— Your instructions —
Your task is to copy every line of the records below that contains "will".

— Source records —
****

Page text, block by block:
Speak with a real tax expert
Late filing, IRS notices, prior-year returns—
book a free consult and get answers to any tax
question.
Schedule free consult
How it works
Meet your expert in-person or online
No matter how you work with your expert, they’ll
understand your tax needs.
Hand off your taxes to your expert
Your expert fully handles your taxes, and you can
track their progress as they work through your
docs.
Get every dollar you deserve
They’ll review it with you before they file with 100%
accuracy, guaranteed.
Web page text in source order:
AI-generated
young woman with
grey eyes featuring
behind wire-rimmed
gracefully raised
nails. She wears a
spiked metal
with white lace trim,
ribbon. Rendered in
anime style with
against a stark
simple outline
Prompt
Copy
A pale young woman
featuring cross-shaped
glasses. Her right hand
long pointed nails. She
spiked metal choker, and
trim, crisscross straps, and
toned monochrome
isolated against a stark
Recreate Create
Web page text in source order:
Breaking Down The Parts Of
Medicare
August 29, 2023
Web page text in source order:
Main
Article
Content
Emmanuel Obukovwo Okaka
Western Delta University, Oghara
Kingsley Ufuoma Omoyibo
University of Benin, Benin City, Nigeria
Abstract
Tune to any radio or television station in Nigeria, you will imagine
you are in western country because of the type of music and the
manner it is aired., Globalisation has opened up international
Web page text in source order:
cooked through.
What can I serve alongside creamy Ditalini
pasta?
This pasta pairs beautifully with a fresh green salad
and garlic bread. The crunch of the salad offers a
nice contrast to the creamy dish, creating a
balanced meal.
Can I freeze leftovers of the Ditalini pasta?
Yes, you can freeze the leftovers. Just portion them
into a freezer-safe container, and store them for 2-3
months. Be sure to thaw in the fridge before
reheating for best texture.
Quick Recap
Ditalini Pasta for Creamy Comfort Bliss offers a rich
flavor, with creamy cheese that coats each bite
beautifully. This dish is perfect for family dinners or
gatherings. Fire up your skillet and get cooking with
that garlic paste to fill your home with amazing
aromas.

****

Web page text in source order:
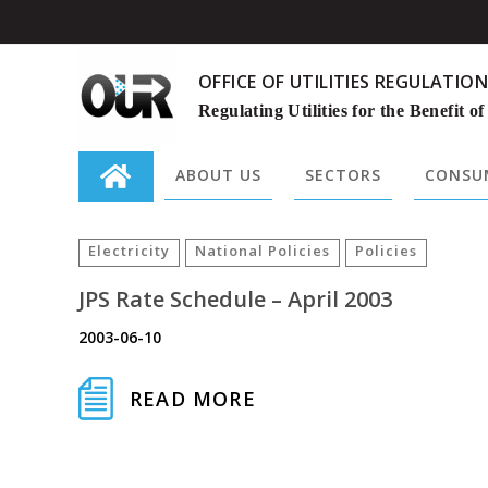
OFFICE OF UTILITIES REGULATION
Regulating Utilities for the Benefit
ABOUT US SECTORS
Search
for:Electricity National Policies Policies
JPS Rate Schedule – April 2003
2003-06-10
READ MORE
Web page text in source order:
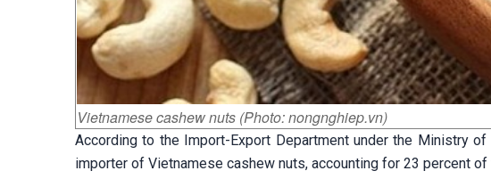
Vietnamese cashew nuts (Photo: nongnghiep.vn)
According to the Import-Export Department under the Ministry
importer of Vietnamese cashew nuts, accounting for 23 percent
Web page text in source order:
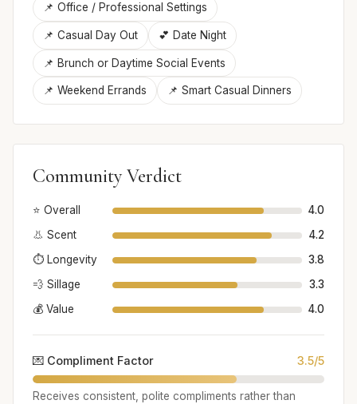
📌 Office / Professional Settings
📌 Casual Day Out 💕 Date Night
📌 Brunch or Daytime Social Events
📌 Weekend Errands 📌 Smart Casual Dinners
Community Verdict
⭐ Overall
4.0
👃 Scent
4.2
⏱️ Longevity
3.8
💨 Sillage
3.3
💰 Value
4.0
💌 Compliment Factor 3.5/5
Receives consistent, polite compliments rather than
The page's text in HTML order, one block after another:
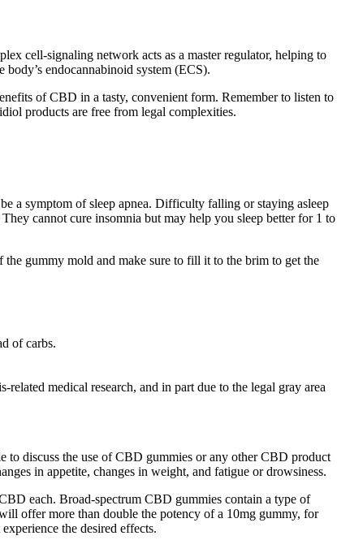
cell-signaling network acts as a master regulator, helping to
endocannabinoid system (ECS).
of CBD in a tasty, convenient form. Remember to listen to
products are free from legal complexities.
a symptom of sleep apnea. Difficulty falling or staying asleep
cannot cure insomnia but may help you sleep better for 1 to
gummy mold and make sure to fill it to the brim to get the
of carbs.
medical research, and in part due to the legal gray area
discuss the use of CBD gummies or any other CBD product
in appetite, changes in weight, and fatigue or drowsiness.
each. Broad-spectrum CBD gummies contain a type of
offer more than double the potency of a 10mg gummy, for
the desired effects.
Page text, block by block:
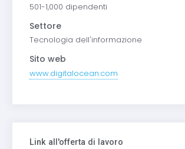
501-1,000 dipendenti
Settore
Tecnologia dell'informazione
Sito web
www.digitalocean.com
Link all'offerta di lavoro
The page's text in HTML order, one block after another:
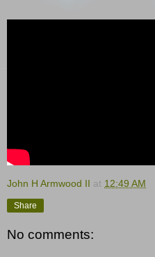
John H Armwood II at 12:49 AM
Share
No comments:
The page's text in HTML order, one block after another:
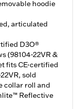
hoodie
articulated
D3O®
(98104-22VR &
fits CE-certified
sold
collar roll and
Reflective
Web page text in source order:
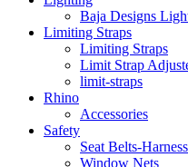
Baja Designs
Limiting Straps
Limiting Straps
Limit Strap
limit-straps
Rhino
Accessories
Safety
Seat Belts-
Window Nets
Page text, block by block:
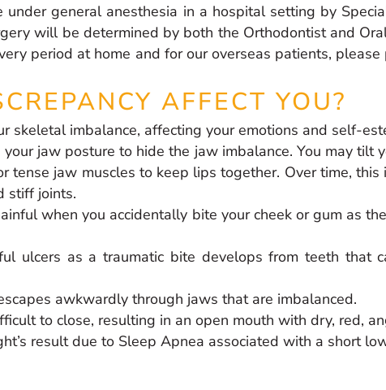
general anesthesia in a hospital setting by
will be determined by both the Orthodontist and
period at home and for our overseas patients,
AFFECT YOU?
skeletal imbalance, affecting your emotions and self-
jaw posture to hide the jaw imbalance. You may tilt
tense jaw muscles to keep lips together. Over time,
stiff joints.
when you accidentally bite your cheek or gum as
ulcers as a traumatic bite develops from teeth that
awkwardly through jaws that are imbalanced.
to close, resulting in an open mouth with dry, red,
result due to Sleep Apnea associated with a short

****

— Answer box —
Tune to any radio or television station in Nigeria, you will imagine
will be determined by both the Orthodontist and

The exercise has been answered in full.